(Source data)
________________

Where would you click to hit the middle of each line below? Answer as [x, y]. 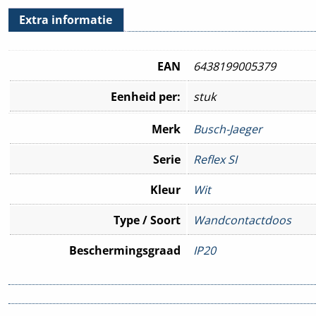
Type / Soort [147, 220]
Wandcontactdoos [242, 220]
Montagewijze [141, 280]
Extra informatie [66, 20]
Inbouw [213, 280]
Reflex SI [215, 159]
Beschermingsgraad [125, 250]
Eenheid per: [146, 96]
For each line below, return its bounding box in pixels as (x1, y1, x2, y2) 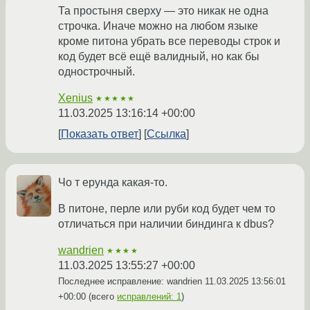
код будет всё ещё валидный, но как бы (58, 50, 259, 62)
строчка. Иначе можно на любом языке (58, 19, 258, 32)
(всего (86, 291, 117, 302)
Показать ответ (61, 127, 138, 140)
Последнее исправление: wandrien (58, 275, 205, 286)
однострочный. (58, 65, 135, 77)
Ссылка (147, 127, 186, 140)
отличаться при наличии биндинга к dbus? (58, 217, 274, 230)
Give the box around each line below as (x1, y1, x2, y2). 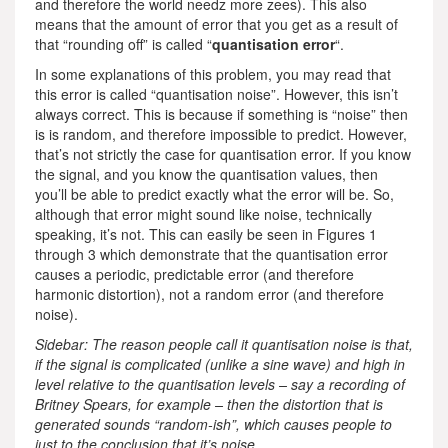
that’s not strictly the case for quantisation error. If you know (35, 144, 411, 164)
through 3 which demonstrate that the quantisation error (35, 244, 388, 264)
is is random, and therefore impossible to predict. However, (35, 124, 407, 144)
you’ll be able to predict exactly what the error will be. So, (35, 184, 394, 204)
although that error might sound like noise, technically (35, 204, 372, 224)
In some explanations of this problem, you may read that (35, 64, 391, 84)
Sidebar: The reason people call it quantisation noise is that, (35, 334, 413, 354)
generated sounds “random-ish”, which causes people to (35, 414, 392, 434)
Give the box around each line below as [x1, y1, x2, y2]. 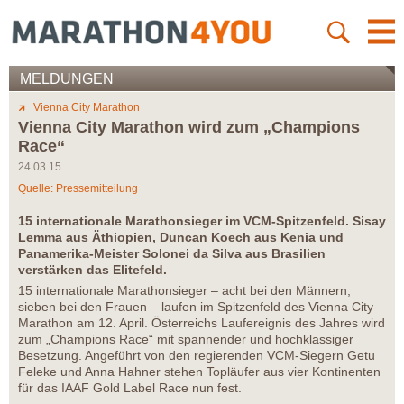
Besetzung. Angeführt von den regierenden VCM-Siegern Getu [18, 348, 375, 363]
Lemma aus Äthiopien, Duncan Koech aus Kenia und [18, 230, 344, 245]
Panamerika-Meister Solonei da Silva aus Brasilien [18, 246, 326, 262]
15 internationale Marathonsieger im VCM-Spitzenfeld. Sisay [18, 214, 386, 229]
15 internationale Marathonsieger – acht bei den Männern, [18, 283, 351, 298]
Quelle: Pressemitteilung [18, 182, 138, 196]
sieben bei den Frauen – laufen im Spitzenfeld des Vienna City [18, 299, 373, 315]
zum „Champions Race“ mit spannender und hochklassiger [18, 332, 353, 347]
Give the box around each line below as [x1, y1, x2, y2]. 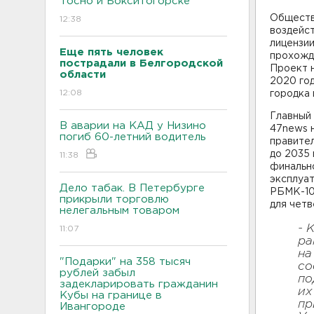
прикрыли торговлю [60, 194, 169, 204]
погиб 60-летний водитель [60, 132, 206, 142]
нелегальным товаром [60, 205, 179, 215]
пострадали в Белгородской [60, 58, 223, 68]
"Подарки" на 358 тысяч [60, 257, 191, 266]
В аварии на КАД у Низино [60, 121, 206, 130]
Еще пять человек [60, 47, 163, 57]
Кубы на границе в [60, 290, 162, 300]

________________

Required work:
Your answer must be an exact copy of the lines from the start of the entries through the line with "15 internationale Marathonsieger im", with no pictures.

Exercise solution:
Where would you click to hit the middle of each line below? Answer as [x, y]. 
Type / Soort [147, 220]
Wandcontactdoos [242, 220]
Montagewijze [141, 280]
Extra informatie [66, 20]
Inbouw [213, 280]
Reflex SI [215, 159]
Beschermingsgraad [125, 250]
Eenheid per: [146, 96]
For each line below, return its bounding box in pixels as (x1, y1, x2, y2) 
код будет всё ещё валидный, но как бы (58, 50, 259, 62)
строчка. Иначе можно на любом языке (58, 19, 258, 32)
(всего (86, 291, 117, 302)
Показать ответ (61, 127, 138, 140)
Последнее исправление: wandrien (58, 275, 205, 286)
однострочный. (58, 65, 135, 77)
Ссылка (147, 127, 186, 140)
отличаться при наличии биндинга к dbus? (58, 217, 274, 230)
Give the box around each line below as (x1, y1, x2, y2). 
that’s not strictly the case for quantisation error. If you know (35, 144, 411, 164)
through 3 which demonstrate that the quantisation error (35, 244, 388, 264)
is is random, and therefore impossible to predict. However, (35, 124, 407, 144)
you’ll be able to predict exactly what the error will be. So, (35, 184, 394, 204)
although that error might sound like noise, technically (35, 204, 372, 224)
In some explanations of this problem, you may read that (35, 64, 391, 84)
Sidebar: The reason people call it quantisation noise is that, (35, 334, 413, 354)
generated sounds “random-ish”, which causes people to (35, 414, 392, 434)
Give the box around each line below as [x1, y1, x2, y2]. 
Besetzung. Angeführt von den regierenden VCM-Siegern Getu [18, 348, 375, 363]
Lemma aus Äthiopien, Duncan Koech aus Kenia und [18, 230, 344, 245]
Panamerika-Meister Solonei da Silva aus Brasilien [18, 246, 326, 262]
15 internationale Marathonsieger im VCM-Spitzenfeld. Sisay [18, 214, 386, 229]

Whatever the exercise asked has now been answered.